Welcome :wave: , Do you have a website that shows all your cars?

Dave


----------



## videojimmy (Jan 12, 2006)

I want the James Bond Aston MArtin

do you have one?


----------



## zanza (Sep 23, 2005)

Omega said:


> Alex,
> 
> Welcome :wave: , Do you have a website that shows all your cars?
> 
> Dave



Omega, to visit all member's websites (if they have one), juste click at the right of their name in the mark.$
And from there, you can choose to send them e-mail, PM them, visit their website, view all the posts they've already made or view their profile :wave:


----------



## zanza (Sep 23, 2005)

BTW, Alex, the bookmark I had from you was this one
http://www.beepworld.de/members6/slotcars/index.htm
now it seems you have a very own domain name so I suppose it's best to use this one (and update my links page of course)....



Concerning your James Bond car (like VideoJimmy I love it), but I have only a little complaint about the mirrors on the fenders which seems too big or is it the picture??

Do you have other pictures of it from another angle ??

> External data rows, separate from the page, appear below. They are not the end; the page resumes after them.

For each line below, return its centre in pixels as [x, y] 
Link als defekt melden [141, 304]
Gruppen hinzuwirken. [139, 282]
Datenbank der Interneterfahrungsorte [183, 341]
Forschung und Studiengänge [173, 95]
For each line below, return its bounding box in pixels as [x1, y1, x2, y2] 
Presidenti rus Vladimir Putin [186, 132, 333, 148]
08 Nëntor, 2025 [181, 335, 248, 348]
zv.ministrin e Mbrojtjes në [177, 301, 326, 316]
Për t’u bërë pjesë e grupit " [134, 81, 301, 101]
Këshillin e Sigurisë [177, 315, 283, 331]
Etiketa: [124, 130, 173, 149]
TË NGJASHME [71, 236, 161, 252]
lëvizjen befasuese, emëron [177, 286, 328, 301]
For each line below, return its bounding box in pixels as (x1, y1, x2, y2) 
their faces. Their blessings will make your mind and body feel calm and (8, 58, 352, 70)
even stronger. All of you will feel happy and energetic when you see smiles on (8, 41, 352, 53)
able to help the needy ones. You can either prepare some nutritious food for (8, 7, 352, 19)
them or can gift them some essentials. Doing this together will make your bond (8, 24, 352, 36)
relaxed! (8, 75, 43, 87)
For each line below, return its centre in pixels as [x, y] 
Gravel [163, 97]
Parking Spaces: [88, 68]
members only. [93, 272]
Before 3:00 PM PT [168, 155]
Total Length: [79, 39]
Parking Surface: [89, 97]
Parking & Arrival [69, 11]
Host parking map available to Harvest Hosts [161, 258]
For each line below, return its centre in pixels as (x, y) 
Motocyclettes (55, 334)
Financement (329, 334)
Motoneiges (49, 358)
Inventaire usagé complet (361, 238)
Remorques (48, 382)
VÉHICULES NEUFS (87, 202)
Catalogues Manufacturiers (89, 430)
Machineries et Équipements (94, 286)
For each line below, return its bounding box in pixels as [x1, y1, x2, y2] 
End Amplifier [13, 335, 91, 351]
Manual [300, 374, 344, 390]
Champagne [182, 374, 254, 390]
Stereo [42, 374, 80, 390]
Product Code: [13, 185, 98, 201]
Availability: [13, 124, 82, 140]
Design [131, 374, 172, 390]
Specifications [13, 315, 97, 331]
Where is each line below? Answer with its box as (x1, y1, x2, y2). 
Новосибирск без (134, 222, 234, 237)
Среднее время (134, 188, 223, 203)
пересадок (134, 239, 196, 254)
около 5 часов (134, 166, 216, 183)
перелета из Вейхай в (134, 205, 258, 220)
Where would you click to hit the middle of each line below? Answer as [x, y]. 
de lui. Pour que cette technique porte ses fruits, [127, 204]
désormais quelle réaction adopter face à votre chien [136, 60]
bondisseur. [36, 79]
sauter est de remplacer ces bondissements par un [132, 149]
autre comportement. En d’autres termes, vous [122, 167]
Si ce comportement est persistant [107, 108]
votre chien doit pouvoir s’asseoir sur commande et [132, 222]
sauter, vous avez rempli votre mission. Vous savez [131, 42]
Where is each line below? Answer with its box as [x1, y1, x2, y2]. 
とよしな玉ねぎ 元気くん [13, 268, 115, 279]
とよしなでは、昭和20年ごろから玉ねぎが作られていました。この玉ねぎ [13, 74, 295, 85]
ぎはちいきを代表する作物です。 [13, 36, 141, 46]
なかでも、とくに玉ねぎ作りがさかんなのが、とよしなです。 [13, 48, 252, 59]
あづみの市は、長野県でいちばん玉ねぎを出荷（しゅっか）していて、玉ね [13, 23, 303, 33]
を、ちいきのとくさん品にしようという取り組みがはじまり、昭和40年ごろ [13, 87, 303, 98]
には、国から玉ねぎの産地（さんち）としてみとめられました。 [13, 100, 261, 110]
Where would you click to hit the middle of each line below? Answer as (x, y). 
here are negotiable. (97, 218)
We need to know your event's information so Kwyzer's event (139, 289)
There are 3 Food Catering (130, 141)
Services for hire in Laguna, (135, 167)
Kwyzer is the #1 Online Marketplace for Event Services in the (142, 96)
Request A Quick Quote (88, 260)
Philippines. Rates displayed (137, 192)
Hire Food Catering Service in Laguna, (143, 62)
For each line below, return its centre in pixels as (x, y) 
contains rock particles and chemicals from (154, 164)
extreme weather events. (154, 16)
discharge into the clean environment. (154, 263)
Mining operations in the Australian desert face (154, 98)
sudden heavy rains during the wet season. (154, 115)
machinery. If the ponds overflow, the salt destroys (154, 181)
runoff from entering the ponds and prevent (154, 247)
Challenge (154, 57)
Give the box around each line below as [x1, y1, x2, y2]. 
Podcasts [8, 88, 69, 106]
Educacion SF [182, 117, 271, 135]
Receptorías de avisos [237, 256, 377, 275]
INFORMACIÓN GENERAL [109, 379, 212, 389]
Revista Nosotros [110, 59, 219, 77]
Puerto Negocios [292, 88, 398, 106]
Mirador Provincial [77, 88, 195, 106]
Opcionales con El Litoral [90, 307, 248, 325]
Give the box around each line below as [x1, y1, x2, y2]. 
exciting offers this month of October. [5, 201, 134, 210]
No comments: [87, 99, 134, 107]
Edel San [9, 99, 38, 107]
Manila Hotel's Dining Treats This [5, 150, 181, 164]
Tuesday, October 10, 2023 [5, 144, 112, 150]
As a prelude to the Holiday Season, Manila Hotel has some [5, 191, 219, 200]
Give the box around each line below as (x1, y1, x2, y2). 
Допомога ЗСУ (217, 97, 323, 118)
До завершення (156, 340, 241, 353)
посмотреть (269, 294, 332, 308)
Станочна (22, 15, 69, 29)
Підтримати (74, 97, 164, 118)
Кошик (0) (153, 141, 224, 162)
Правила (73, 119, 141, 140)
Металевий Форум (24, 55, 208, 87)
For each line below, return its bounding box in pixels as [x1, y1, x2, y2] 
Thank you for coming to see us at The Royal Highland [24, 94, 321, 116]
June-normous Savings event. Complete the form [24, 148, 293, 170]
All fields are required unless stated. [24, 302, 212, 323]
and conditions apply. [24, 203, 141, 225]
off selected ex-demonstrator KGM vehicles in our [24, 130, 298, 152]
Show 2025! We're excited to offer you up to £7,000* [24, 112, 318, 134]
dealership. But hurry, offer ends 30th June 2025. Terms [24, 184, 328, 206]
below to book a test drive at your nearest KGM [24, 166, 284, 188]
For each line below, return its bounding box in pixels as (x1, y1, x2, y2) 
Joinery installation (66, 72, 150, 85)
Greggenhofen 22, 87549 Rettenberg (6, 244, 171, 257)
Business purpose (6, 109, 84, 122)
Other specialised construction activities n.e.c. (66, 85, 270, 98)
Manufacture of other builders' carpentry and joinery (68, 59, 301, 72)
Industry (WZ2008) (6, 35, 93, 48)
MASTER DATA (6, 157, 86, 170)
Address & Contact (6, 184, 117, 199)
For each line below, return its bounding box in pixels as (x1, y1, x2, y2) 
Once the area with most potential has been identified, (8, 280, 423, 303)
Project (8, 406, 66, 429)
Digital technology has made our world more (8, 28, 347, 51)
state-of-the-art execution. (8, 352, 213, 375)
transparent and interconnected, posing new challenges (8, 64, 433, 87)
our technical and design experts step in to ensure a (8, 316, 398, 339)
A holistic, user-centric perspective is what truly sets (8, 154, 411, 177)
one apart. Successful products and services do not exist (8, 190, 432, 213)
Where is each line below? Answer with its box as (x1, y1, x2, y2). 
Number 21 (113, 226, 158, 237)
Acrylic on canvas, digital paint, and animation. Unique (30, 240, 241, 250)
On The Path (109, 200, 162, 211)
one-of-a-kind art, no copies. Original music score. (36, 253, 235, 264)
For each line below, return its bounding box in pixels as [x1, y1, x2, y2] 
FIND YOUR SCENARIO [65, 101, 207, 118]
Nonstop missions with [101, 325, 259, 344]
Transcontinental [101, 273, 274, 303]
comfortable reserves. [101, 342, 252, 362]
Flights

Oh and what is this car I don't recognize it ?


----------



## videojimmy (Jan 12, 2006)

nice site, but how does one order any cars? I don't see a "Cart" function


----------



## zanza (Sep 23, 2005)

VJ, I enquiry by e-mail for prices and I think he only sell through email.... Pure cottage industry


----------



## BRA (Oct 3, 2006)

thanks to all!
Videojimmy i have my online shop closed at moment.
i have to many work at time for my US and canada dealers.
christmas is coming ;-)and i make all alone.
but wen you like it one car i make it or look at ebay.
all my cars are not on my web page because I then would open come over 400 with colour variants 
and far 30 models are in planning for 2007 without variants I hope for her excused for my English, sometimes I need a Translator .
greetings
alex


----------



## Omega (Jan 14, 2000)

zanza said:


> Oh and what is this car I don't recognize it ?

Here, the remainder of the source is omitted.